■ INPUT DATA:
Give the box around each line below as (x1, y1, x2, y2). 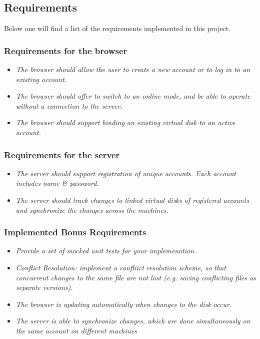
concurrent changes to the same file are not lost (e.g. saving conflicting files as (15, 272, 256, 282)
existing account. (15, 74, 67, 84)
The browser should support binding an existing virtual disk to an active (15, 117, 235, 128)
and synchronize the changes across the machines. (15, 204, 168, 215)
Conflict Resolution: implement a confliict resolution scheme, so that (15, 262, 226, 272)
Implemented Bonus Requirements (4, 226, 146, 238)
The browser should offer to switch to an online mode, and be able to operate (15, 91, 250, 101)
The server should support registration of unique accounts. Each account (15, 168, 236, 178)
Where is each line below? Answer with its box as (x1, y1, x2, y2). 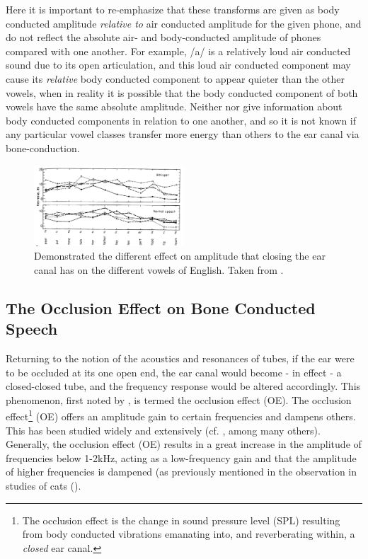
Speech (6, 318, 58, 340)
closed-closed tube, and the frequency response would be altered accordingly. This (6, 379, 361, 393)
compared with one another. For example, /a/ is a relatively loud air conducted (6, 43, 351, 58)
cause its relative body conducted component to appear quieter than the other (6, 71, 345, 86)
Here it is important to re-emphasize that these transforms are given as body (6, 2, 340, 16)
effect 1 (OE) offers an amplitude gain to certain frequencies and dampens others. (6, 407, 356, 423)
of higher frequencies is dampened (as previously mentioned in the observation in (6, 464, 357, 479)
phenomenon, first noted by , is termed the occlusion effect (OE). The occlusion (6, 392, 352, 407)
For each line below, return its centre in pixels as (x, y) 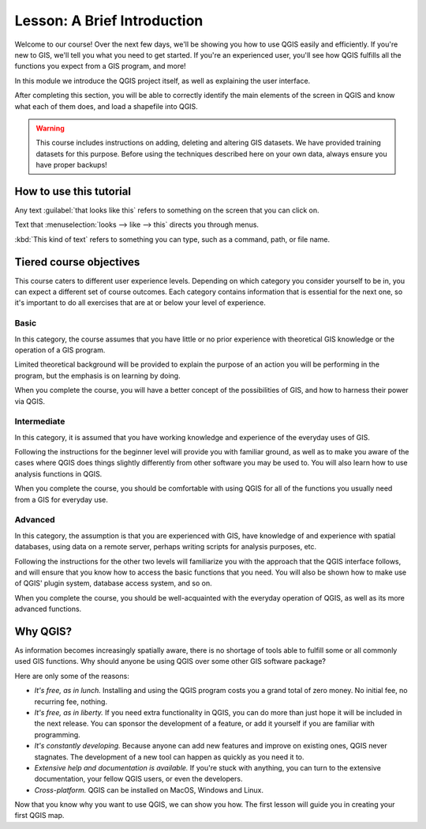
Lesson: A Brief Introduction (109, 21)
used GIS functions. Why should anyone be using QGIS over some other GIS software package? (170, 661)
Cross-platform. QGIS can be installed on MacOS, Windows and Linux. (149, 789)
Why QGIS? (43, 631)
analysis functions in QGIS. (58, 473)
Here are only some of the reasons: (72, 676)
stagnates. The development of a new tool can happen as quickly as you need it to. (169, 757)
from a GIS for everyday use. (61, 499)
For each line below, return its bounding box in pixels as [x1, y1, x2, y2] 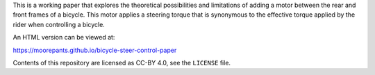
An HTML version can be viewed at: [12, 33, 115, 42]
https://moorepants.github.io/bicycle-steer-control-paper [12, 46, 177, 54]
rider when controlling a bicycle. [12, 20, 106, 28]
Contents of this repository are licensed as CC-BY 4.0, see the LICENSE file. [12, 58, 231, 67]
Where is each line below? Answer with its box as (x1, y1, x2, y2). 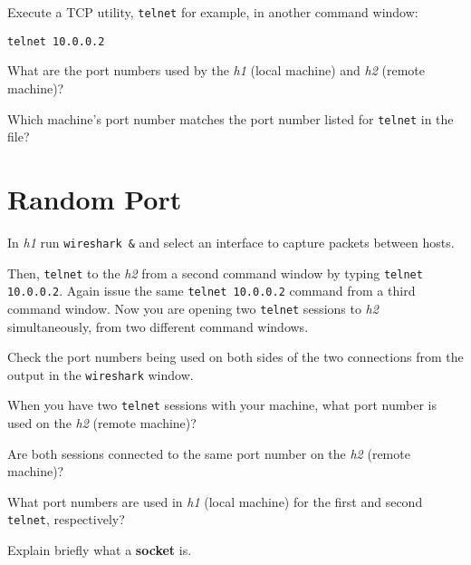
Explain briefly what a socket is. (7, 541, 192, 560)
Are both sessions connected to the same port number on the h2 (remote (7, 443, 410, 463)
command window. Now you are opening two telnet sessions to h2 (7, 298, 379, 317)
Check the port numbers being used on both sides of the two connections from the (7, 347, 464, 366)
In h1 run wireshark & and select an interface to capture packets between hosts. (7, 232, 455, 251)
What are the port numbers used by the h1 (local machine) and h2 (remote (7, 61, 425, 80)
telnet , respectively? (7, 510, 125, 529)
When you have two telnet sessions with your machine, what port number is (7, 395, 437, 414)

==

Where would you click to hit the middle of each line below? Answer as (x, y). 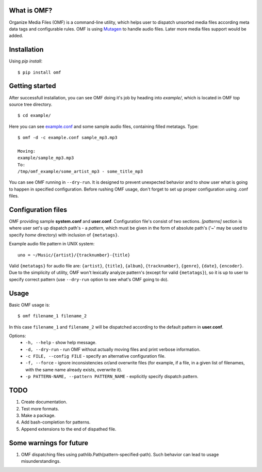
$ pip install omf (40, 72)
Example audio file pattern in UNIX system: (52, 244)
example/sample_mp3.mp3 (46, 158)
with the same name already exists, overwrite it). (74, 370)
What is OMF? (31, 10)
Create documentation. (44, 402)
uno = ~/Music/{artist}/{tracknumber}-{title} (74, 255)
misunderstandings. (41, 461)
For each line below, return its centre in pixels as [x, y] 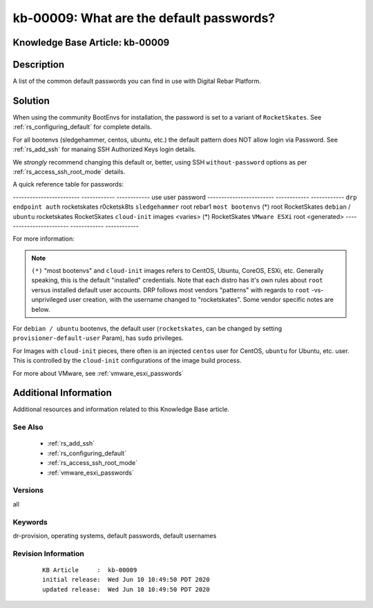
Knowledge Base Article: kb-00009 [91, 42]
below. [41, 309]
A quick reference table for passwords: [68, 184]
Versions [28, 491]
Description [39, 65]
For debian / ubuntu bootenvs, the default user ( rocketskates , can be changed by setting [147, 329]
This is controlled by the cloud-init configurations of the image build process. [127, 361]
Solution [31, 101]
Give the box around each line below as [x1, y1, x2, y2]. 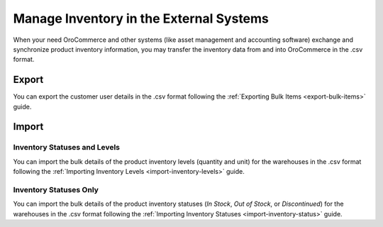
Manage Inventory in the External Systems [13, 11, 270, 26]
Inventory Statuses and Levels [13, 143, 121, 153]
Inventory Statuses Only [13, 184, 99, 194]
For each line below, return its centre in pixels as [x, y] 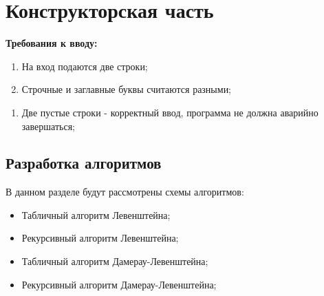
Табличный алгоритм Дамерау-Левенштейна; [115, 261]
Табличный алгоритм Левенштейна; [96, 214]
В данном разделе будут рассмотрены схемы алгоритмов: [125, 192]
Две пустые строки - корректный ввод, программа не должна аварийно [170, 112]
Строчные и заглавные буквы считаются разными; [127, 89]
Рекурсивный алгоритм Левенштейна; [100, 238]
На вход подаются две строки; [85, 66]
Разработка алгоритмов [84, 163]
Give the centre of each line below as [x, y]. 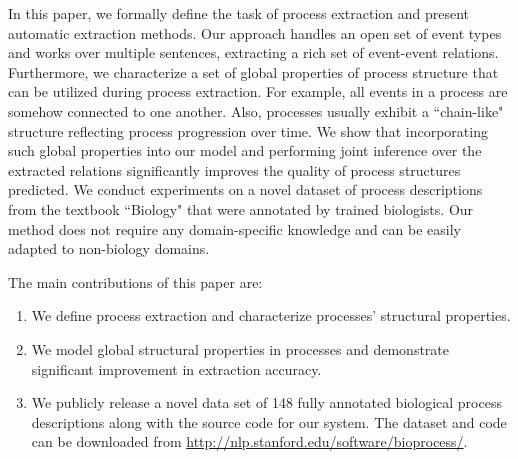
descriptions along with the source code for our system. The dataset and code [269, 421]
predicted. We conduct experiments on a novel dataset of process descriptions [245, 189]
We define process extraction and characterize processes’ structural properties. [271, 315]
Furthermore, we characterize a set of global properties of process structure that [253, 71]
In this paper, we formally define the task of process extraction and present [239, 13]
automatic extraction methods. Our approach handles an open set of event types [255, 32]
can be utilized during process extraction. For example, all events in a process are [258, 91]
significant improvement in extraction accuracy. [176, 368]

■ INSTRUCTIONS FOR THE TASK: To complete this exercise, transcribe exactly the lines above from the one that holds "y1, x2, y2]." through the one that holds "В данном разделе". Pictures stay out.

■ EXERCISE ANSWER:
Give the box around each line below as [x1, y1, x2, y2]. 
Manage Inventory in the External Systems [13, 11, 270, 26]
Inventory Statuses and Levels [13, 143, 121, 153]
Inventory Statuses Only [13, 184, 99, 194]
For each line below, return its centre in pixels as [x, y] 
Табличный алгоритм Дамерау-Левенштейна; [115, 261]
Табличный алгоритм Левенштейна; [96, 214]
В данном разделе будут рассмотрены схемы алгоритмов: [125, 192]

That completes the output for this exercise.